When the reaction is rewritten as \(\mathrm{H}_{2}(g)+\frac{1}{2} \mathrm{~S}_{2}(g) \rightleftharpoons \mathrm{H}_{2} \mathrm{~S}(g)\), the stoichiometric coefficients are halved relative to the original reaction. To find the new Kc value, we must square root the original Kc. New Kc = \(\sqrt{1.08 \times 10^7} \Rightarrow\) New Kc = \(3.286 \times 10^3\) The new value of Kc for the rewritten equation is \(3.286 \times 10^3\).

Key concepts

Equilibrium Constant (Kc)

Chemical reactions often reach a point where the rate of the forward reaction equals the rate of the backward reaction.

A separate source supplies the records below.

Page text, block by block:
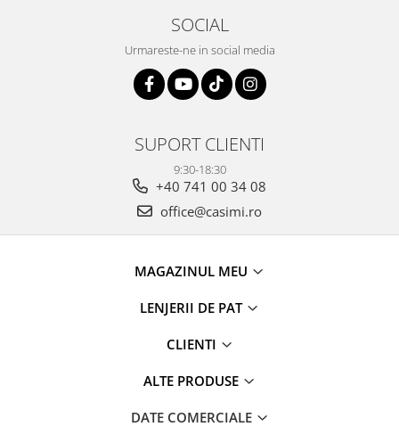
SOCIAL
Urmareste-ne in social media
SUPORT CLIENTI
9:30-18:30
+40 741 00 34 08
office@casimi.ro
MAGAZINUL MEU
LENJERII DE PAT
CLIENTI
ALTE PRODUSE
DATE COMERCIALE

At this point, known as equilibrium, the concentrations of the reactants and products remain constant.
This balance is quantified by the equilibrium constant, represented as \(K_c\).
The equilibrium constant for a reaction is derived from the concentrations of the reactants and products at equilibrium. For instance, in the reaction \(2 \mathrm{H}_2(g) + \mathrm{S}_2(g) \rightleftharpoons 2 \mathrm{H}_2 \mathrm{S}(g)\), the expression for \(K_c\) is:
\[K_c = \frac{[\mathrm{H}_2 \mathrm{S}]^2}{[\mathrm{H}_2]^2[\mathrm{S}_2]}\]

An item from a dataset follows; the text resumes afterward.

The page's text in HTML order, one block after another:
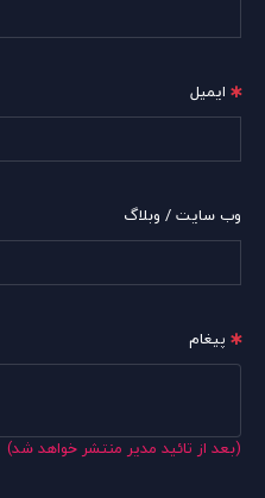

If \(K_c\) is much greater than 1, the position of equilibrium lies towards the products, meaning the reaction favors the formation of products.
Conversely, if \(K_c\) is much less than 1, the reaction favors the reactants. In the provided exercise, \(K_c = 1.08 \times 10^7\) at \(700^{\circ}\)C is very large, indicating a significant amount of \(\mathrm{H}_2 \mathrm{S}\) compared to the reactants.

Equilibrium Constant (Kp)

When dealing with reactions involving gases, the equilibrium constant can also be expressed in terms of partial pressures, represented by \(K_p\).
Like \(K_c\), \(K_p\) provides essential insights into the position of equilibrium.
To convert \(K_c\) to \(K_p\), we use the formula: \[K_p = K_c(RT)^{\Delta n}\]
where:

• \(R\) is the ideal gas constant, approximately 0.0821 atm L/mol K
• \(T\) is the temperature in Kelvin
• \(\Delta n\) is the change in moles of gas (products minus reactants)

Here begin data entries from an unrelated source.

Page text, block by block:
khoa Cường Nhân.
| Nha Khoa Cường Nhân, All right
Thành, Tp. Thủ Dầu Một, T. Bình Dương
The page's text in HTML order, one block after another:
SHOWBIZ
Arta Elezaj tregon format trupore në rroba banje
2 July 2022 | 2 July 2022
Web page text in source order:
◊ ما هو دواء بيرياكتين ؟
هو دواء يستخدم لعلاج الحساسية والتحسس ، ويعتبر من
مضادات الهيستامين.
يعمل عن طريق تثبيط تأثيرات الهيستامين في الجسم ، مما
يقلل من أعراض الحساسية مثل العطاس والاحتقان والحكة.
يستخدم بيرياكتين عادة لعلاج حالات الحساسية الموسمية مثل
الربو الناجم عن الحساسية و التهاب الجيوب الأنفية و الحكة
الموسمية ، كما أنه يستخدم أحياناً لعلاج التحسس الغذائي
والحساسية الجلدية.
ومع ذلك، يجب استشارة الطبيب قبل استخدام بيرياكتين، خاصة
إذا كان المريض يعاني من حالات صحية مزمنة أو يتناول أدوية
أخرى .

In the provided exercise, we calculated \(\Delta n\) as \(-1\) since the number of moles on the product side is less than that on the reactant side.
By substituting the values, we obtained \(K_p = 2.68 \times 10^8\), indicating that at 700°C, the equilibrium mixture highly favors the product formation as well.

Stoichiometry

Stoichiometry involves the quantitative relationships between the amounts of reactants and products in a chemical reaction.
It is essential for understanding how changes in reaction conditions affect equilibrium constants. In the rewritten reaction \(\mathrm{H}_2(g) + \frac{1}{2} \mathrm{S}_2(g) \rightleftharpoons \mathrm{H}_2 \mathrm{S}(g)\), the stoichiometry changes because the coefficients are altered.
When the stoichiometric coefficients are modified, it affects the equilibrium constant calculation.
In this exercise, changing the coefficients to half their original value requires taking the square root of the initial \(K_c\), resulting in a new \(K_c\) of \(3.286 \times 10^3\).
This adjustment helps us understand how even minor stoichiometric changes can impact the equilibrium constants and, consequently, the reaction dynamics.